Only the text belongs in the copy: repeat each record exactly, without pictures.

**SUPPLIED MATERIAL:**
=== Begin Enclosure ===

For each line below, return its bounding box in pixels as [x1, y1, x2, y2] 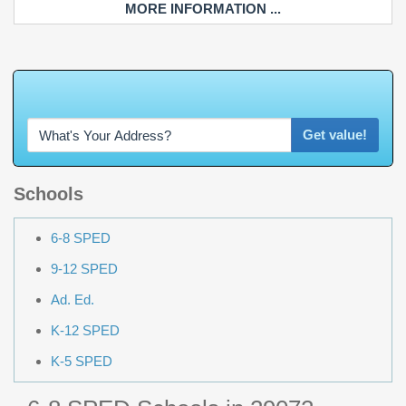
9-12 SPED [51, 261, 118, 277]
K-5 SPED [51, 353, 112, 370]
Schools [14, 184, 83, 205]
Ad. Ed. [51, 292, 94, 308]
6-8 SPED [51, 230, 111, 246]
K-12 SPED [51, 323, 120, 339]
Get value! [303, 127, 367, 143]

=== End Enclosure ===

**RESULT OF THE EXERCISE:**
For each line below, return its bounding box in pixels as [x1, y1, x2, y2] 
9-12 SPED [51, 261, 118, 277]
K-5 SPED [51, 353, 112, 370]
Schools [14, 184, 83, 205]
Ad. Ed. [51, 292, 94, 308]
6-8 SPED [51, 230, 111, 246]
K-12 SPED [51, 323, 120, 339]
Get value! [303, 127, 367, 143]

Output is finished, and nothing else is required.